**Exercise**
Skip the pictures and repeat each line of the data exactly.

[Data records]
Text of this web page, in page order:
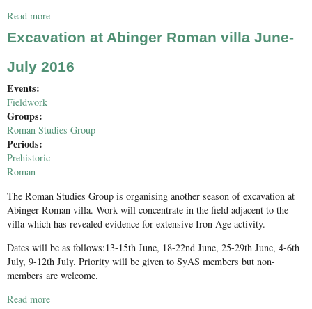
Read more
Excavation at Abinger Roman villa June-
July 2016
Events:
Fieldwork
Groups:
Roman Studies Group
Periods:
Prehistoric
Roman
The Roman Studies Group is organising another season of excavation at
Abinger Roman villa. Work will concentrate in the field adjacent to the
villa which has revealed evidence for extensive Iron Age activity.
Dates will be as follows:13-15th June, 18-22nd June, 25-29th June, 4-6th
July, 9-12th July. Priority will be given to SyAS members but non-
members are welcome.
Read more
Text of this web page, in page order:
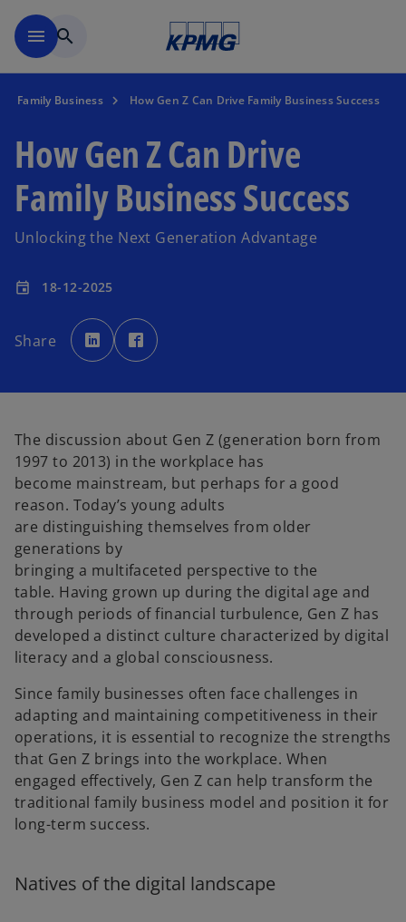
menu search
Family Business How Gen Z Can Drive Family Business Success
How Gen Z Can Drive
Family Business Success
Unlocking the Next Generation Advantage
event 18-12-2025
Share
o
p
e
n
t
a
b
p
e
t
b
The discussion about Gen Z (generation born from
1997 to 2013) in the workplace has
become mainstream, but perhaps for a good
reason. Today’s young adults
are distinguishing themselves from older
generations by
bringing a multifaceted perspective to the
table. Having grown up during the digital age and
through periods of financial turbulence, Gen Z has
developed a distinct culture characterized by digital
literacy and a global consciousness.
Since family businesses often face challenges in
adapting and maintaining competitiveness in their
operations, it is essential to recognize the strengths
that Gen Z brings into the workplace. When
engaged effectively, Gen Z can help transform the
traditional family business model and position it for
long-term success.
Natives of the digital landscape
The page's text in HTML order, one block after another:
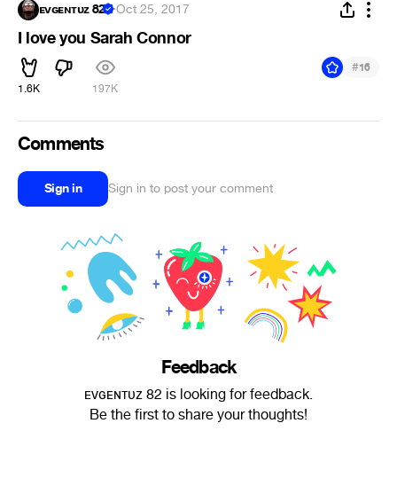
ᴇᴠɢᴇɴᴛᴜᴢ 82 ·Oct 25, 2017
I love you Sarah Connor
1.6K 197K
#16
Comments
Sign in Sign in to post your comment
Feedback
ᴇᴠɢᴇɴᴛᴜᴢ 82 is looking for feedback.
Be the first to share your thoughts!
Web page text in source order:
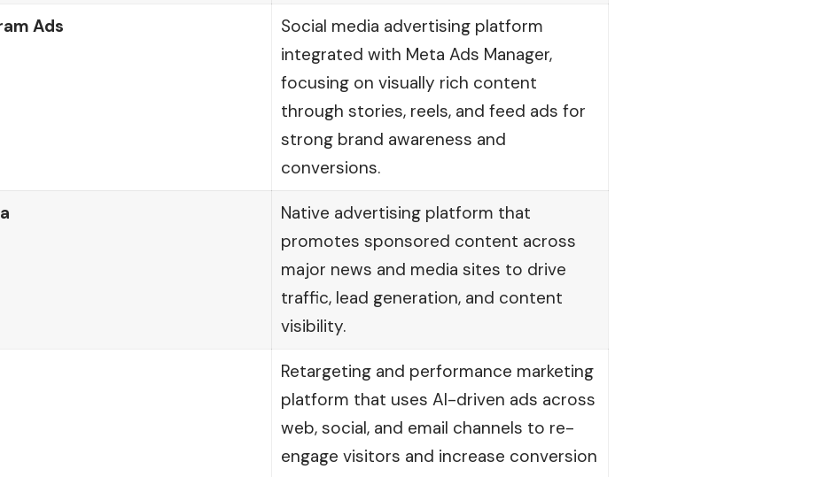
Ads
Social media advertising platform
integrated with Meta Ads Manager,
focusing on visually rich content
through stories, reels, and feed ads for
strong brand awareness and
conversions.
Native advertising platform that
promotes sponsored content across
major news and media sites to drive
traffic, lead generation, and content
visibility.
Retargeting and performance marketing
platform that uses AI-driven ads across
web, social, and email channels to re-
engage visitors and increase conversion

**Completed exercise**
Text of this web page, in page order:
Read more
Excavation at Abinger Roman villa June-
July 2016
Events:
Fieldwork
Groups:
Roman Studies Group
Periods:
Prehistoric
Roman
The Roman Studies Group is organising another season of excavation at
Abinger Roman villa. Work will concentrate in the field adjacent to the
villa which has revealed evidence for extensive Iron Age activity.
Dates will be as follows:13-15th June, 18-22nd June, 25-29th June, 4-6th
July, 9-12th July. Priority will be given to SyAS members but non-
members are welcome.
Read more
Text of this web page, in page order:
menu search
Family Business How Gen Z Can Drive Family Business Success
How Gen Z Can Drive
Family Business Success
Unlocking the Next Generation Advantage
event 18-12-2025
Share
o
p
e
n
t
a
b
p
e
t
b
The discussion about Gen Z (generation born from
1997 to 2013) in the workplace has
become mainstream, but perhaps for a good
reason. Today’s young adults
are distinguishing themselves from older
generations by
bringing a multifaceted perspective to the
table. Having grown up during the digital age and
through periods of financial turbulence, Gen Z has
developed a distinct culture characterized by digital
literacy and a global consciousness.
Since family businesses often face challenges in
adapting and maintaining competitiveness in their
operations, it is essential to recognize the strengths
that Gen Z brings into the workplace. When
engaged effectively, Gen Z can help transform the
traditional family business model and position it for
long-term success.
Natives of the digital landscape
The page's text in HTML order, one block after another:
ᴇᴠɢᴇɴᴛᴜᴢ 82 ·Oct 25, 2017
I love you Sarah Connor
1.6K 197K
#16
Comments
Sign in Sign in to post your comment
Feedback
ᴇᴠɢᴇɴᴛᴜᴢ 82 is looking for feedback.
Be the first to share your thoughts!
Web page text in source order:
Ads
Social media advertising platform
integrated with Meta Ads Manager,
focusing on visually rich content
through stories, reels, and feed ads for
strong brand awareness and
conversions.
Native advertising platform that
promotes sponsored content across
major news and media sites to drive
traffic, lead generation, and content
visibility.
Retargeting and performance marketing
platform that uses AI-driven ads across
web, social, and email channels to re-
engage visitors and increase conversion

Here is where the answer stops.